Ok moments from flushing. We are safely in the tub and almost ready. She is in a 3 gallon pot have had 6 gallons of tap water sitting in open containers by the window to diminish any chlorine in it. SO LET'S DO THIS, RIGHT!! This is her first and only time being flushed hopefully because as I have said I feel as though I have her on the threshold of the amount of nitrogen she needs, and I want to kinda start from a fresh base. 

View attachment WP_20150810_10_06_38_Pro.jpg


----------



## The Hemp Goddess (Aug 10, 2015)

I wish I had got here sooner.  *Do not flush your plant unless you have a problem. * I see no indication of too much N.    

The CFL that you have down near the bottom of the plant--move it up closer to the top.  Try to get the most out of the top buds.  The CFLs have such poor penetration, I doubt that the bottom of the plant will do much.

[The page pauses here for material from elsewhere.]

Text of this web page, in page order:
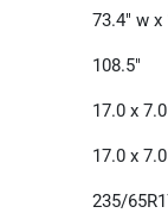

How long has it been flowering now?


----------



## wordwar-ingreenink (Aug 10, 2015)

The Hemp Goddess said:


> I wish I had got here sooner. *Do not flush your plant unless you have a problem. *I see no indication of too much N.
> 
> The CFL that you have down near the bottom of the plant--move it up closer to the top. Try to get the most out of the top buds. The CFLs have such poor penetration, I doubt that the bottom of the plant will do much.
> 
> How long has it been flowering now?


 
 will do on the lights, and I ended up doing a half-a$$ flush cause the runoff was pretty clean and thought better of it and given what you said I'm glad I did gosh do I keep getting lucky I tell ya I may be lucked out. She is now 7.5 weeks into flowering think we are heading towards a 12-16 week flower. Any suggestion or added criticism please feel free. I openly hang on your every word The Hemp Goddess but I swear I'm not a creeper lol &#55357;&#56833;. Promise.


----------



## wordwar-ingreenink (Aug 10, 2015)

The Hemp Goddess said:


> I wish I had got here sooner. *Do not flush your plant unless you have a problem. *I see no indication of too much N.
> 
> The CFL that you have down near the bottom of the plant--move it up closer to the top. Try to get the most out of the top buds. The CFLs have such poor penetration, I doubt that the bottom of the plant will do much.
> 
> How long has it been flowering now?


 
 would you recommend trimming the bottom at this point just a couple leaves and I know it's not really good to but maybe a lower fan leaf or two.


----------



## The Hemp Goddess (Aug 10, 2015)

No.  First of all, fan leaves are where all the photosynthesis takes place.   Second, I do not believe that you should be trimming anything this late.  Next time, especially using fluoro lights, you will want to clean up the entire bottom of the plant.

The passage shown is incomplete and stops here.